MULTIPLICAME LA PANTALLA Y QUÍTAME ESOS CABALLOS
Lejos queda ya esa famosa frase -que acabo de prositituir en el título- atribuida a Colin Chapman que decía algo así como "no me multipliques la potencia, divídeme el peso". El señor Chapman se alegraría seguro de no haber vivido en nuestra época, cada día más diferente de aquellos magnífico años que él vivió. El rendimiento -ese que el fundador de Lotus buscaba con ahínco- y la mecánica de los coches está pasando cada vez mas ostensiblemente a un segundo plano, para convertirse en poco más que extensiones del smartphone o para dar sustento a eso que ahora llamamos postureo.
Lo comprobé por enésima vez hace algún tiempo en el pequeño pueblo de mis abuelos, dónde aparcó un joven cerca de la casa familiar un Renault Clio nuevo y reluciente. Decidí acercarme a verlo detenidamente -no suelo hacerlo, te miran como a un bicho raro- por lo llamativo del coche y porque no había tenido la oportunidad de ver con detalle el nuevo Clio.
Por las pintas, le eché al menos 150 CV, si no más: blanco, conesa agresiva mirada del pequeño Renault acentuada por un parachoques deportivo, contrastes en negro, techo panorámico, difusor trasero y unas llantas bitono que si no eran de 17" eran de 18". montadas sobre unos neumáticos de perfil sorprendentemente bajo. Hasta me pareció que iba más bajo de lo que suponía que iba un Clio normal. Eye candy, que dirían los ingleses.
Me acerco más y veo el distintivo "dCi" en el portón trasero, lo cual de primeras me descoloca un poco. ¿Será que ya le han metido al Clio una variante del dCi que desconozco? ¿O el dCi 130 que ya monta el Mégane? Sigo dando vueltas, despacio, alrededor del coche, aprovechando que no hay nadie para mirarme como quien mira un perro verde, y me fijo en que tras las llantas delanteras se adivinan, más que discos de freno, unos platillos de café. Bueno sin exagerar tampoco, quizá fueran como platos de postre. Algo que en cualquier caso ni iba, ni de lejos, con el aire deportivo que desprendía el coche. Oliéndome la tostada, llevo la mirada al eje trasero y oh sorpresa, me topo con unos frenos de tambor. Recórcholis, o Brembo ha desarrollado unos tambores de alucine o aquí hay gato encerrado.
Al volver a la civilización -en ocasiones, el pueblo no puede considerarse tal cosa en cuestiones de comunicación- echo un rápido vistazo al configurador de Renault y se confirman mis sospechas: ni Renault ha dado otra vuelta de tuerca al dCi, ni siquiera monta la versión de 130 CV del Mégane. El Clio en cuestión era, en el mejor de los casos, un modesto diésel de 90 CV.
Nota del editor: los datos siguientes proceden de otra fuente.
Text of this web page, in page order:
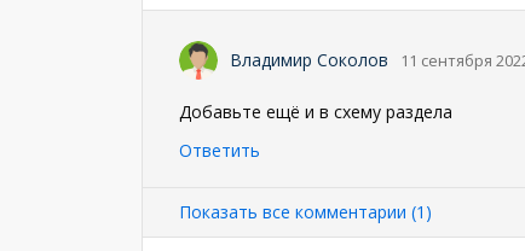
Владимир Соколов 11 сентября
Добавьте ещё и в схему раздела
Ответить
Показать все комментарии (1)

Vaya por delante, y esto que quede muy claro, que cada uno con su dinero compra lo que le da la gana y satisface sus gustos como mejor le parece. Sin embargo uno saca sus conclusiones. Supongo, aunque podría equivocarme, que ese joven no hará una barbaridad de kilómetros. De hecho si aplicamos la estadística es más que probable que ni siquiera llegue a ese umbral en el que la motorización diésel compensa claramente respecto a la alternativa de gasolina, así que descarto la elección del diésel por razones estrictamente funcionales. También descarto que fuera por razones estrictamente económicas porque no es un coche barato, al menos configurándolo en la web tal y como lo recuerdo. Hablamos de unos 17.500 euros descuentos oficiales incluidos. El ahorro habría estado en escoger el 1.2 gasolina de 75 CV y omitir varias opciones de equipamiento relativamente superfluas.
Por la estética escogida, se da por sentado que su propietario valora la deportividad de un coche pero entonces, ¿por qué optar por todas esas opciones de conectividad, un techo solar de 550 euros, las llantas de 17" por 150 euros más los 200 del pack exterior, en vez de ir al motor TCe de gasolina y 120 CV, con toda seguridad más agradable y prestacional y casi idéntico precio? La diferencia de consumo, si bien significativa, no me parece decisiva para este joven, sabiendo que conduciendo con suavidad se pueden hacer medias próximas a seis litros y que no estamos considerando la diferencia de prestaciones.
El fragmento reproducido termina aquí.